## Supplied records:

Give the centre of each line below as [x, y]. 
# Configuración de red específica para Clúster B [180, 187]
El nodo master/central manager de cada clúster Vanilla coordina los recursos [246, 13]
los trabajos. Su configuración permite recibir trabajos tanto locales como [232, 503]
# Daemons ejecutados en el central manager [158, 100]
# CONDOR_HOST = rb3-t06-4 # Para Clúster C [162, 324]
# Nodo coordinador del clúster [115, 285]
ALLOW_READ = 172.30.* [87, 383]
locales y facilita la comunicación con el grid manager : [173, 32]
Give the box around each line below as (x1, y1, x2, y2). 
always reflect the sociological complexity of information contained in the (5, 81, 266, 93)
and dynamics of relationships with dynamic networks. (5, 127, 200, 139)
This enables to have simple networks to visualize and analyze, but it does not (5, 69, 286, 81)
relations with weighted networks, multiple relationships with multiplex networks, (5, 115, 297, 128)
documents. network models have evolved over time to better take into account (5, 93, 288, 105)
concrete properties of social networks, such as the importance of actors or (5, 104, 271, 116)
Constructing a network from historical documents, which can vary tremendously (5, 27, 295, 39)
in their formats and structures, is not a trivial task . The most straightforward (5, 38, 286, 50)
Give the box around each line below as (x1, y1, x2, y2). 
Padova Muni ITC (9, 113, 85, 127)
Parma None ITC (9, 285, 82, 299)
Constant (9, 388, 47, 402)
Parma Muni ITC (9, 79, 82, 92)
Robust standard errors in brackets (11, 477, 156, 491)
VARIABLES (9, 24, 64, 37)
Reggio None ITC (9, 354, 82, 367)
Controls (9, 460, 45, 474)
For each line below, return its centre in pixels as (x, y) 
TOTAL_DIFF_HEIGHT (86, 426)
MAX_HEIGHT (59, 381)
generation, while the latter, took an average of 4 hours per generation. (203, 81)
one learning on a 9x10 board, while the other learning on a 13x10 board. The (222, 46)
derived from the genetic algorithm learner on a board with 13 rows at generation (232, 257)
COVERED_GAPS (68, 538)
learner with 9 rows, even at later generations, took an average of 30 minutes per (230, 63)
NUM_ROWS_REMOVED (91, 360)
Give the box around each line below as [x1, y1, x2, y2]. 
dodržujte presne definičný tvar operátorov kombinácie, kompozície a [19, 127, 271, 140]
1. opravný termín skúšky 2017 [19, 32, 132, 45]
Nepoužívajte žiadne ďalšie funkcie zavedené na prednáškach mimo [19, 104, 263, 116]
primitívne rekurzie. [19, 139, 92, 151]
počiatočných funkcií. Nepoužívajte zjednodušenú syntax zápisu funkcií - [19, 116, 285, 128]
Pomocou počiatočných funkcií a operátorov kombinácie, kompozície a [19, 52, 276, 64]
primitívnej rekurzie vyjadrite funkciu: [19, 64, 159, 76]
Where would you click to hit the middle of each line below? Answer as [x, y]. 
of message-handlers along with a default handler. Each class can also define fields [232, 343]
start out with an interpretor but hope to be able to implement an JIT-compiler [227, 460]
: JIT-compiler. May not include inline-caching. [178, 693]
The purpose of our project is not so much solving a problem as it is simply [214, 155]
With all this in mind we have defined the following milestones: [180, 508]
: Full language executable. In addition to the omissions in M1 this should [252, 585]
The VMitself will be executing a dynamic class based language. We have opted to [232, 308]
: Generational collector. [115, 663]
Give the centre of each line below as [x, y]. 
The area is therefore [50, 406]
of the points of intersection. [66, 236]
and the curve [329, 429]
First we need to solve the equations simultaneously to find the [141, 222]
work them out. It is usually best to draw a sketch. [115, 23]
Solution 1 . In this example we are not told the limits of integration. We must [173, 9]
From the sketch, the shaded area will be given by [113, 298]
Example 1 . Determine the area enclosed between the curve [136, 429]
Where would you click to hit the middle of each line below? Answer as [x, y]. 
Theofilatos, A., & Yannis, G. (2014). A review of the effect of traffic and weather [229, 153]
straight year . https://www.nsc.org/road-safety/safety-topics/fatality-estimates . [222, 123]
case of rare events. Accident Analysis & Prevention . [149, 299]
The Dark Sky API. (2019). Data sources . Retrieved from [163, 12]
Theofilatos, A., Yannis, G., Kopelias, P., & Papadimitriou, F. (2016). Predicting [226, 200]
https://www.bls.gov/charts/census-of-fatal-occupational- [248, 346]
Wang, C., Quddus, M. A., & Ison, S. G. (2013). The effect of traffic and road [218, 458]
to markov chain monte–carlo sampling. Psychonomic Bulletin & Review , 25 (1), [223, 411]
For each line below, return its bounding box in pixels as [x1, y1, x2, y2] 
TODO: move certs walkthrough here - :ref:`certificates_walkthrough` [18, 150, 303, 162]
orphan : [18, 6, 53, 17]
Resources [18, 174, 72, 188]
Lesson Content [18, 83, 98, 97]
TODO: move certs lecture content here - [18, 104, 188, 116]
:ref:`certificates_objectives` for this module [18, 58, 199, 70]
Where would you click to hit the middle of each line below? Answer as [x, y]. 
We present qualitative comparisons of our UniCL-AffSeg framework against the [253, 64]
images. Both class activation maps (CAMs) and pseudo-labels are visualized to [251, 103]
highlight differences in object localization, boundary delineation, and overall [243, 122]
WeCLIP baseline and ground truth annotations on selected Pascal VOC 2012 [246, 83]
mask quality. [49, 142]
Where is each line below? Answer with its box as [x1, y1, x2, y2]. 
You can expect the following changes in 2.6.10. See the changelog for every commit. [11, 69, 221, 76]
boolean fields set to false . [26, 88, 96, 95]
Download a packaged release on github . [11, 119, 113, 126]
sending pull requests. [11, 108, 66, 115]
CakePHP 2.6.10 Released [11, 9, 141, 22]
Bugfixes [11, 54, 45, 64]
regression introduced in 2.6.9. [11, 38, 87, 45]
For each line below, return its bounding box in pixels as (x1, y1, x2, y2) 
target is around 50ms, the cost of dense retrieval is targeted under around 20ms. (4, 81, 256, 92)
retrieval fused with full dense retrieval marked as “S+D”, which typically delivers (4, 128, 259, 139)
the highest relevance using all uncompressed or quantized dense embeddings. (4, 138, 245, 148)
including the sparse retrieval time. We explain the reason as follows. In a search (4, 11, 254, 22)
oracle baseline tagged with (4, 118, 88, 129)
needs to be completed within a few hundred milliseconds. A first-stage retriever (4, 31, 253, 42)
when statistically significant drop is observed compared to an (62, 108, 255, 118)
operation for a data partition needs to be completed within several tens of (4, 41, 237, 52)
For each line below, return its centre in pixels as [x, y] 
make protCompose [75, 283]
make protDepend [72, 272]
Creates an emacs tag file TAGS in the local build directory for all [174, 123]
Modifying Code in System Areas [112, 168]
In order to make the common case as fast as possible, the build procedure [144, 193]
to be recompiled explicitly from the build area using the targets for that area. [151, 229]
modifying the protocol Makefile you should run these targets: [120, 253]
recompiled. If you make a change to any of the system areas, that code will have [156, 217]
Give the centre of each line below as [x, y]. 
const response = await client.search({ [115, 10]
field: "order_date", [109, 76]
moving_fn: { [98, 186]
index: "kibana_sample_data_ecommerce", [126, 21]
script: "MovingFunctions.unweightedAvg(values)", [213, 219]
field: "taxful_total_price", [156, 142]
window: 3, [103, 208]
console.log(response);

## Required work:
Starting from the line that contains "target is around", reproduce each line of the data exactly through the last one.

## Solution to the exercise:
target is around 50ms, the cost of dense retrieval is targeted under around 20ms. (4, 81, 256, 92)
retrieval fused with full dense retrieval marked as “S+D”, which typically delivers (4, 128, 259, 139)
the highest relevance using all uncompressed or quantized dense embeddings. (4, 138, 245, 148)
including the sparse retrieval time. We explain the reason as follows. In a search (4, 11, 254, 22)
oracle baseline tagged with (4, 118, 88, 129)
needs to be completed within a few hundred milliseconds. A first-stage retriever (4, 31, 253, 42)
when statistically significant drop is observed compared to an (62, 108, 255, 118)
operation for a data partition needs to be completed within several tens of (4, 41, 237, 52)
For each line below, return its centre in pixels as [x, y] 
make protCompose [75, 283]
make protDepend [72, 272]
Creates an emacs tag file TAGS in the local build directory for all [174, 123]
Modifying Code in System Areas [112, 168]
In order to make the common case as fast as possible, the build procedure [144, 193]
to be recompiled explicitly from the build area using the targets for that area. [151, 229]
modifying the protocol Makefile you should run these targets: [120, 253]
recompiled. If you make a change to any of the system areas, that code will have [156, 217]
Give the centre of each line below as [x, y]. 
const response = await client.search({ [115, 10]
field: "order_date", [109, 76]
moving_fn: { [98, 186]
index: "kibana_sample_data_ecommerce", [126, 21]
script: "MovingFunctions.unweightedAvg(values)", [213, 219]
field: "taxful_total_price", [156, 142]
window: 3, [103, 208]
console.log(response);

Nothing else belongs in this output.